Thus, the trade of which the good ship Desire, of Salem, was the harbinger, grew into grand proportions; and for nearly two centuries poured a flood of wealth into New England, as well as no inconsiderable number of slaves. The General Court of Massachusetts recognized the trade as legal, imposing a duty of £4 per head on each negro sold in the province, with a drawback for those resold out of it, or dying in twelve months.[19] The weight of this duty is only evidence of a desire to raise revenue, and to discourage the settlement of numbers of negroes in Massachusetts; not of any disapproval of the traffick in itself, as a proper employment of New England enterprise. The government of the province preferred white servants, and was already aware of the unprofitable nature of African labour in their inhospitable climate; but the furnishing of other colonies with negroes was a favoured branch of commerce. The increase of negro slaves in Massachusetts during the seventeenth century was slow. But the following century changed the record.
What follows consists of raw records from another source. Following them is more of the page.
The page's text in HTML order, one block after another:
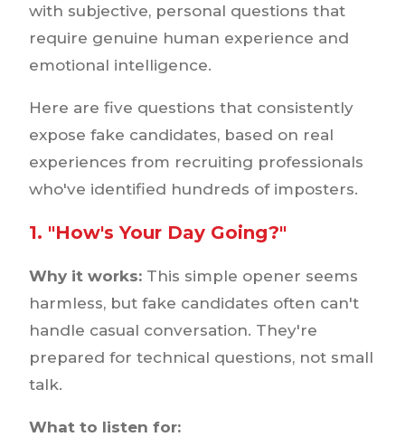
with subjective, personal questions that
require genuine human experience and
emotional intelligence.
Here are five questions that consistently
expose fake candidates, based on real
experiences from recruiting professionals
who've identified hundreds of imposters.
1. "How's Your Day Going?"
Why it works: This simple opener seems
harmless, but fake candidates often can't
handle casual conversation. They're
prepared for technical questions, not small
talk.
What to listen for:
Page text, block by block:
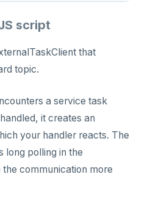
script
that
topic.
a service task
it creates an
your handler reacts. The
long polling in the
communication more
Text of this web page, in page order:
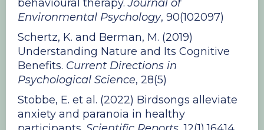
behavioural therapy.Journal of
Environmental Psychology, 90(102097)
Schertz, K. and Berman, M. (2019)
Understanding Nature and Its Cognitive
Benefits. Current Directions in
Psychological Science, 28(5)
Stobbe, E. et al. (2022) Birdsongs alleviate
anxiety and paranoia in healthy
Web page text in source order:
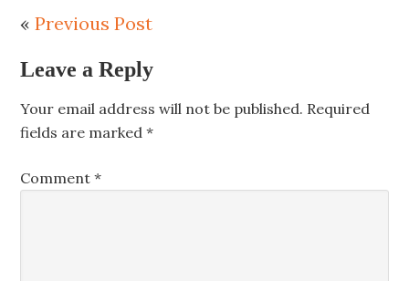
«Previous Post
Leave a Reply
Your email address will not be published. Required
fields are marked*
Comment*
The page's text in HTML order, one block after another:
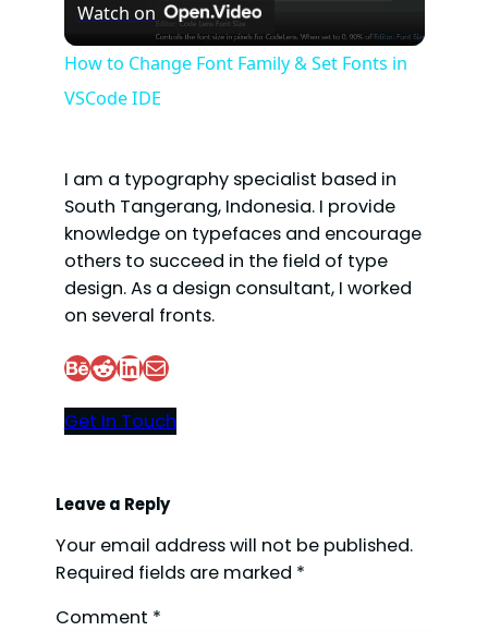
l
y
V
i
Watch on
How to Change Font Family & Set Fonts in
VSCode IDE
I am a typography specialist based in
South Tangerang, Indonesia. I provide
knowledge on typefaces and encourage
others to succeed in the field of type
design. As a design consultant, I worked
on several fronts.
Behance Reddit LinkedIn Mail
Get In Touch
Leave a Reply
Your email address will not be published.
Required fields are marked *
Comment *
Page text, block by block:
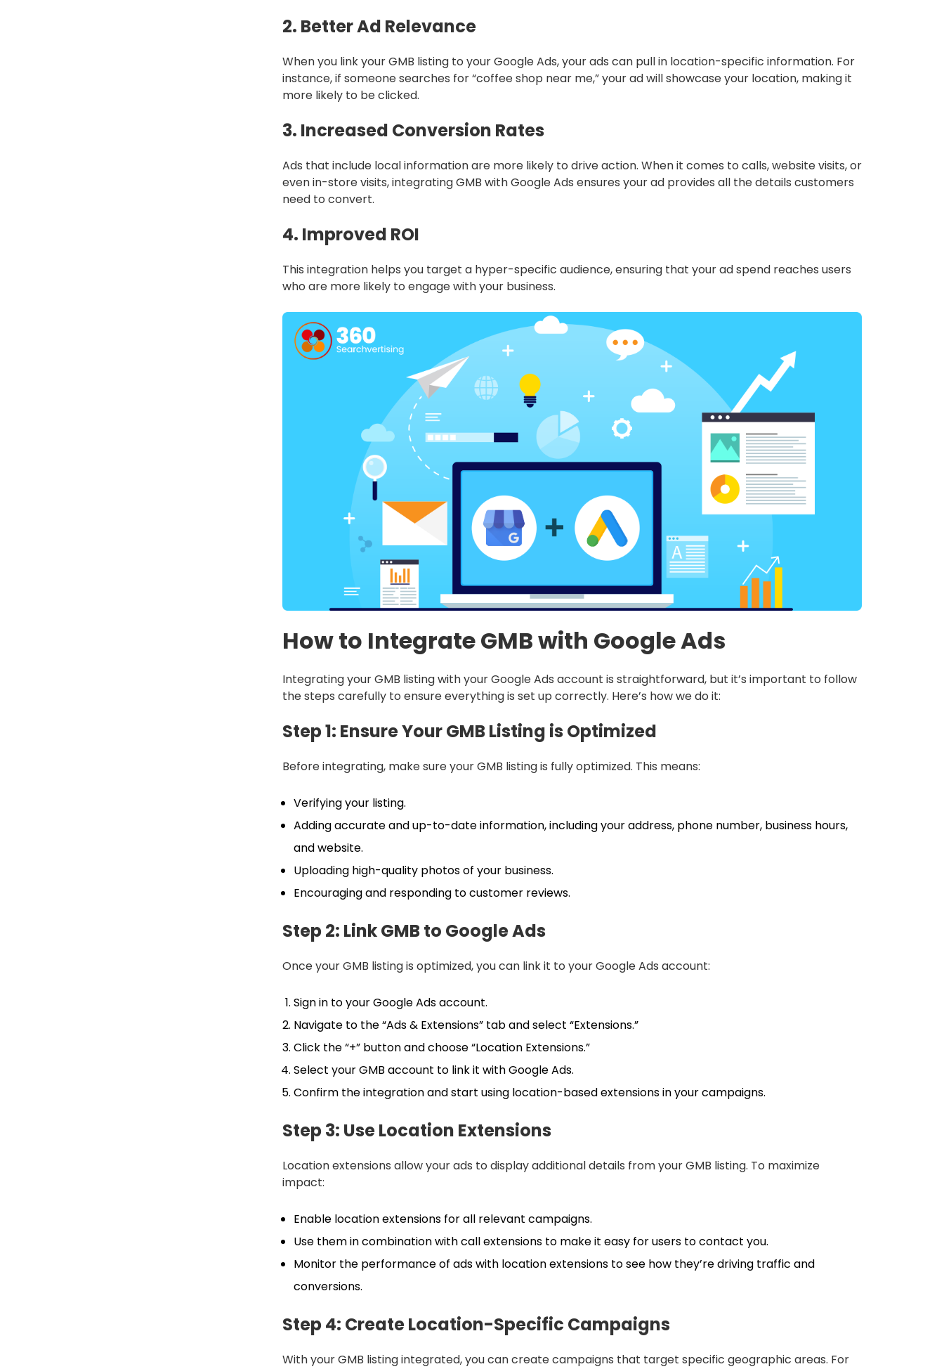
2. Better Ad Relevance
When you link your GMB listing to your Google Ads, your ads can pull in location-specific information. For
instance, if someone searches for “coffee shop near me,” your ad will showcase your location, making it
more likely to be clicked.
3. Increased Conversion Rates
Ads that include local information are more likely to drive action. When it comes to calls, website visits, or
even in-store visits, integrating GMB with Google Ads ensures your ad provides all the details customers
need to convert.
4. Improved ROI
This integration helps you target a hyper-specific audience, ensuring that your ad spend reaches users
who are more likely to engage with your business.
How to Integrate GMB with Google Ads
Integrating your GMB listing with your Google Ads account is straightforward, but it’s important to follow
the steps carefully to ensure everything is set up correctly. Here’s how we do it:
Step 1: Ensure Your GMB Listing is Optimized
Before integrating, make sure your GMB listing is fully optimized. This means:
Verifying your listing.
Adding accurate and up-to-date information, including your address, phone number, business hours,
and website.
Uploading high-quality photos of your business.
Encouraging and responding to customer reviews.
Step 2: Link GMB to Google Ads
Once your GMB listing is optimized, you can link it to your Google Ads account:
Sign in to your Google Ads account.
Navigate to the “Ads & Extensions” tab and select “Extensions.”
Click the “+” button and choose “Location Extensions.”
Select your GMB account to link it with Google Ads.
Confirm the integration and start using location-based extensions in your campaigns.
Step 3: Use Location Extensions
Location extensions allow your ads to display additional details from your GMB listing. To maximize
impact:
Enable location extensions for all relevant campaigns.
Use them in combination with call extensions to make it easy for users to contact you.
Monitor the performance of ads with location extensions to see how they’re driving traffic and
conversions.
Step 4: Create Location-Specific Campaigns
With your GMB listing integrated, you can create campaigns that target specific geographic areas. For

In 1720, Governor Shute states their numbers at two thousand. In 1754, a census of negroes gave four thousand five hundred; and the first United States census, in 1790, returned six thousand.[20]

Meantime, the other maritime colonies of Rhode Island and Providence Plantations, and Connecticut, followed the example of their elder sister emulously; and their commercial history is but a repetition of that of Massachusetts. The towns of Providence, Newport, and New Haven became famous slave trading ports. The magnificent harbour of the second, especially, was the favourite starting-place of the slave ships; and its commerce rivalled, or even exceeded, that of the present commercial metropolis, New York. All the four original States, of course, became slaveholding.[21]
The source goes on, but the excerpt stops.